Statistical Models for the Analysis of Isobaric Tags Multiplexed Quantitative Proteomics


D'Angelo G., Chaerkady R., Yu W., Hizal D. , Hess S., Zhao W., ...More

JOURNAL OF PROTEOME RESEARCH, vol.16, no.9, pp.3124-3136, 2017 (Journal Indexed in SCI) identifier identifier identifier

  • Publication Type: Article / Article
  • Volume: 16 Issue: 9
  • Publication Date: 2017
  • Doi Number: 10.1021/acs.jproteome.6b01050
  • Title of Journal : JOURNAL OF PROTEOME RESEARCH
  • Page Numbers: pp.3124-3136

Abstract

Mass spectrometry is being used to identify protein biomarkers that can facilitate development of drug treatment.

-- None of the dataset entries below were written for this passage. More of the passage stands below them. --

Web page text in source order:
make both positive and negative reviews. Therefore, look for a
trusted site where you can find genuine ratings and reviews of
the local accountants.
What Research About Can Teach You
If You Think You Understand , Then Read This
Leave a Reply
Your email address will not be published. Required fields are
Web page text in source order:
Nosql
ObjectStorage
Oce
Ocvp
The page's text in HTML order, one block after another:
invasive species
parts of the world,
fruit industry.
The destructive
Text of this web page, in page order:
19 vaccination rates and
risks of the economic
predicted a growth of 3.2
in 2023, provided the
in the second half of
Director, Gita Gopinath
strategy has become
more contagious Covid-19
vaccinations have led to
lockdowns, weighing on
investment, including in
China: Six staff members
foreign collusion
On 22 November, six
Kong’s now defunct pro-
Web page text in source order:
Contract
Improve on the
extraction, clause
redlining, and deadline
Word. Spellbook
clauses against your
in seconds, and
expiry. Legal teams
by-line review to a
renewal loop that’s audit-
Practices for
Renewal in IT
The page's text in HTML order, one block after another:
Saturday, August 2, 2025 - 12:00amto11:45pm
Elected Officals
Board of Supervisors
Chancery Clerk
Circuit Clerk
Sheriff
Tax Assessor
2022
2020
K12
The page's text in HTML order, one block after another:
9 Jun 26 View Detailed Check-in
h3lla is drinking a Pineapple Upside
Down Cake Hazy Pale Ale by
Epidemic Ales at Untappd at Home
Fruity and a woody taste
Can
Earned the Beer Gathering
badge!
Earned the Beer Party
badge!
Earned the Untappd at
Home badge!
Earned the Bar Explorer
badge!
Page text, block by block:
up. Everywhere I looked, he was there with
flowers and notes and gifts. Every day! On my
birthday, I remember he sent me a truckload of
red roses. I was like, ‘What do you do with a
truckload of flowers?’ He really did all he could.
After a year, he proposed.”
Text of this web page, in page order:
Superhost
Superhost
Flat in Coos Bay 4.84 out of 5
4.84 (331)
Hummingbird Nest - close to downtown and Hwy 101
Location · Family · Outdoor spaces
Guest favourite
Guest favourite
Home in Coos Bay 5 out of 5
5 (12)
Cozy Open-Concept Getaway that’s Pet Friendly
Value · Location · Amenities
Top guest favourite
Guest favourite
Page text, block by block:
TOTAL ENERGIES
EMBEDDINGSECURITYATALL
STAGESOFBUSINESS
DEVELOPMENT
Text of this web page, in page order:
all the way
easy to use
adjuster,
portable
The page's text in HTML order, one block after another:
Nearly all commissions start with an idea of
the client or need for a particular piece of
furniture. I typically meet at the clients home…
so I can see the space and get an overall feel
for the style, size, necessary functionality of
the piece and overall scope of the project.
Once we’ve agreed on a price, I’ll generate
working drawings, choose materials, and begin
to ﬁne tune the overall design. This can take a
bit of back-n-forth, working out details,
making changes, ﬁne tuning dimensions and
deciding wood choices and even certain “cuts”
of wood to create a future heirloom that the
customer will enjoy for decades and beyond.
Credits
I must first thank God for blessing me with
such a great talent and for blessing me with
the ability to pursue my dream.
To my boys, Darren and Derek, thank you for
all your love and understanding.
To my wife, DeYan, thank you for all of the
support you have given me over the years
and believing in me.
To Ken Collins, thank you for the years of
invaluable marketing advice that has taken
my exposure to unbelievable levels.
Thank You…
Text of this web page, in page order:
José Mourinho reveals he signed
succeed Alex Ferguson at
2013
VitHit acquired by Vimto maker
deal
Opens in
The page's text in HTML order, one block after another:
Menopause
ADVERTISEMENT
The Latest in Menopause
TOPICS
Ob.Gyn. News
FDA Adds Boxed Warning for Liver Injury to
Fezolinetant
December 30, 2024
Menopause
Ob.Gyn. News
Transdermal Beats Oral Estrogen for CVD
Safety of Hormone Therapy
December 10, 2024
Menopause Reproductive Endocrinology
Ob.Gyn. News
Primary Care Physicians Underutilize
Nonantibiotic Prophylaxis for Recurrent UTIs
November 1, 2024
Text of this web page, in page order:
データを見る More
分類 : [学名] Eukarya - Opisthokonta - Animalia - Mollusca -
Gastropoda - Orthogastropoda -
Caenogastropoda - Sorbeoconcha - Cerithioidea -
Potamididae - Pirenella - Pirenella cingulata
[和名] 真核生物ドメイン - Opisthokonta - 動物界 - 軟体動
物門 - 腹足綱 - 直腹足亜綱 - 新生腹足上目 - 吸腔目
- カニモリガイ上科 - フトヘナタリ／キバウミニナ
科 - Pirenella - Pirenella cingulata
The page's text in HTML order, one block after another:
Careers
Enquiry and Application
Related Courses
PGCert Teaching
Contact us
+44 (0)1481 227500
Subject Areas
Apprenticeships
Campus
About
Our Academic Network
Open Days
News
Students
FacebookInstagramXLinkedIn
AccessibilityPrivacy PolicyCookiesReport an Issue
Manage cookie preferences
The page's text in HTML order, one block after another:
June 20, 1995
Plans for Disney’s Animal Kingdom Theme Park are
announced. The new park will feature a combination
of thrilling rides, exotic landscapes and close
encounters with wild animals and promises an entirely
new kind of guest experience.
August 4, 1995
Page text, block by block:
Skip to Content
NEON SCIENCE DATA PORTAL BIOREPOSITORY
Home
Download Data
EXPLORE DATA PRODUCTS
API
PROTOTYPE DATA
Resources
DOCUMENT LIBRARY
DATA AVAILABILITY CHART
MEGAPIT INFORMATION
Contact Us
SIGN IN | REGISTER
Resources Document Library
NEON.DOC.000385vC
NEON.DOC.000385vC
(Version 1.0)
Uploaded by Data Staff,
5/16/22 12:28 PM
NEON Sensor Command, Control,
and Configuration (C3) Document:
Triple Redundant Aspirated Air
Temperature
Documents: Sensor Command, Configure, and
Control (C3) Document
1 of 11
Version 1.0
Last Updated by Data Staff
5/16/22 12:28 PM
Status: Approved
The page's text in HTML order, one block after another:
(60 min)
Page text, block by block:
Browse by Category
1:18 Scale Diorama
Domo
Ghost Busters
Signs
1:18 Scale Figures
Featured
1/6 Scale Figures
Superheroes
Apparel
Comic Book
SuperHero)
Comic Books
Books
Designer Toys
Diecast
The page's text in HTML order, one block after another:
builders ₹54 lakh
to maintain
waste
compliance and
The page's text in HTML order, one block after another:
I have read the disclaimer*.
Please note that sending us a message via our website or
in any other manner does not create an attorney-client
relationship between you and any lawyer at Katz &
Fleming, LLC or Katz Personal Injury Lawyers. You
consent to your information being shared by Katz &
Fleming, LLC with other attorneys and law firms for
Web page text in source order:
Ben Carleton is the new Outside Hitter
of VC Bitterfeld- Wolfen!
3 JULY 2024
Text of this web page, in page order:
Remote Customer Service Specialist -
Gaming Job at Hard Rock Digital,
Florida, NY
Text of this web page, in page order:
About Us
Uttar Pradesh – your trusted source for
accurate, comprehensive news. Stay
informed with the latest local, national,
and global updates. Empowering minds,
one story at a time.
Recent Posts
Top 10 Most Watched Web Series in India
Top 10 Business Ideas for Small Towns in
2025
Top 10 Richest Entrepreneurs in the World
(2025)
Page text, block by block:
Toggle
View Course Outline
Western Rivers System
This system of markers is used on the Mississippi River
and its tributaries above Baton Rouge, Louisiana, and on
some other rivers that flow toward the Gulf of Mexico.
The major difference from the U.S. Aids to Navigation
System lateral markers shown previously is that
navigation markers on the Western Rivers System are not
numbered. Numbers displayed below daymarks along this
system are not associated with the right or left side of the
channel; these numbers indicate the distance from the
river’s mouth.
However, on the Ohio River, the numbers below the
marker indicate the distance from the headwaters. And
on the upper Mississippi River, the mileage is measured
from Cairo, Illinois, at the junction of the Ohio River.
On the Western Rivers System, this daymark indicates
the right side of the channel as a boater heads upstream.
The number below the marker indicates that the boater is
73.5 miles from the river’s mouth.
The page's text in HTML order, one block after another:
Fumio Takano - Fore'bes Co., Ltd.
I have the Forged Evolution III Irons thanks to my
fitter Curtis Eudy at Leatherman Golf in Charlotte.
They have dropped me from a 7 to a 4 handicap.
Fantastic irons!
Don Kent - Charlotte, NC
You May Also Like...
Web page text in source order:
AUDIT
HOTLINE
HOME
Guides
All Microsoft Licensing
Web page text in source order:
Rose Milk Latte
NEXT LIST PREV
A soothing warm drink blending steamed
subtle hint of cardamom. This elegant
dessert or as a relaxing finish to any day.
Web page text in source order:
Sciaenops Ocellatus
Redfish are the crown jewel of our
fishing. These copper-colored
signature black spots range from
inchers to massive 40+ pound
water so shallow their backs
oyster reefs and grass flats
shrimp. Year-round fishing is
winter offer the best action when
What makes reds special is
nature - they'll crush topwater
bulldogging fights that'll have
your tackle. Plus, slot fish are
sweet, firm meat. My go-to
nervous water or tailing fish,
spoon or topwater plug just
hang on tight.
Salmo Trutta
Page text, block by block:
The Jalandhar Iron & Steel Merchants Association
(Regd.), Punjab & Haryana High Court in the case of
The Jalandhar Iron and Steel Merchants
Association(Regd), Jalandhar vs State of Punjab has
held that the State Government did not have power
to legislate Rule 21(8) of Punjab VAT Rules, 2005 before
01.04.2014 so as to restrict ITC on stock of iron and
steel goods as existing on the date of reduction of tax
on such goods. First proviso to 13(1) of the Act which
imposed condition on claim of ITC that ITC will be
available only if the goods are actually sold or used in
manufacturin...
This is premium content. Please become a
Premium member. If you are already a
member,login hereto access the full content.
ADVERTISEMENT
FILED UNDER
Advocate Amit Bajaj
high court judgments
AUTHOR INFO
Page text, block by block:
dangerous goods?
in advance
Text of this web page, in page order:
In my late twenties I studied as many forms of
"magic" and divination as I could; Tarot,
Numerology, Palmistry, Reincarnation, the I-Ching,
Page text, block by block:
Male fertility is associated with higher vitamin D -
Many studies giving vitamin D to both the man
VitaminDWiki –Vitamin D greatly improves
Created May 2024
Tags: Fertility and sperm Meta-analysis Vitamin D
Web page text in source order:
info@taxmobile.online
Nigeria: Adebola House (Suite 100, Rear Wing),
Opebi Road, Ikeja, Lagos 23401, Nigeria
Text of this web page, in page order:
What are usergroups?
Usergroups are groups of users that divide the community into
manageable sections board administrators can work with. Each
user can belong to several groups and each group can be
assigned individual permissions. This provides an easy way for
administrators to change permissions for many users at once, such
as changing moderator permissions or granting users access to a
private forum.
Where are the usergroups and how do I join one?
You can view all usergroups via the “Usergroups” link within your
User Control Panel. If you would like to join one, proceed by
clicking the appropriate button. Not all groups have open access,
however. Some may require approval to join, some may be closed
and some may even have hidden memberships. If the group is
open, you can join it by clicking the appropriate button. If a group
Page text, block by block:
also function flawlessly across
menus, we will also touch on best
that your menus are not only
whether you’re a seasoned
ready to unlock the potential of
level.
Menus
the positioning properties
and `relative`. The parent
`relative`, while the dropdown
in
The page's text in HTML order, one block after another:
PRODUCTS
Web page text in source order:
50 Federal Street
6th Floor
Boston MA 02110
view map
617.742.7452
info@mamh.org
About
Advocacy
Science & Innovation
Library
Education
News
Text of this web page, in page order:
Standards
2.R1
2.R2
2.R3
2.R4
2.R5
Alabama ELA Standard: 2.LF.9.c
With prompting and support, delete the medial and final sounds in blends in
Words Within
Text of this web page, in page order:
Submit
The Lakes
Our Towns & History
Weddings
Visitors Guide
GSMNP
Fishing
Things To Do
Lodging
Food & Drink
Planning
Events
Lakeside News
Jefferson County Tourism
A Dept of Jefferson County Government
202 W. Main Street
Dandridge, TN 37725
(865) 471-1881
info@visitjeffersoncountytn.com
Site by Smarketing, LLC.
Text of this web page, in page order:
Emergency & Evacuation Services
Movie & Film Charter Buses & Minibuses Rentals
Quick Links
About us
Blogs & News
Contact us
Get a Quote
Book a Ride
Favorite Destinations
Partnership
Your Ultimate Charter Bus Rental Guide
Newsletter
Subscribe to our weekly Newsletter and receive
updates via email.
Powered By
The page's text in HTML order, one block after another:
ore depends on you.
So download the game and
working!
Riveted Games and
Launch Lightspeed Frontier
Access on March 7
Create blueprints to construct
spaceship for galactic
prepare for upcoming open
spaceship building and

Mass spectrometry-based labeling proteomic experiments result in complex proteomic data that is hierarchical in nature often with small sample size studies. The generalized linear model (GLM) is the most popular approach in proteomics to compare protein abundances between groups. However, GLM does not address all the complexities of proteomics data such as repeated measures and variance heterogeneity. Linear models for microarray data (LIMMA) and mixed models are two approaches that can address some of these data complexities to provide better statistical estimates. We compared these three statistical models (GLM, LIMMA, and mixed models) under two different normalization approaches (quantile normalization and median sweeping) to demonstrate when each approach is the best for tagged proteins. We evaluated these methods using a spiked-in data set of known protein abundances, a systemic lupus erythematosus (SLE) data set, and simulated data from multiplexed labeling experiments that use tandem mass tags (TMT). Data are available via ProteomeXchange with identifier PXD00S486. We found median sweeping to be a preferred approach data normalization, and with this normalization approach there was overlap with findings across all methods with GLM being a subset of mixed models. The conclusion is that the mixed model had the best type I error with median sweeping, whereas LIMMA had the better overall statistical properties regardless of normalization approaches.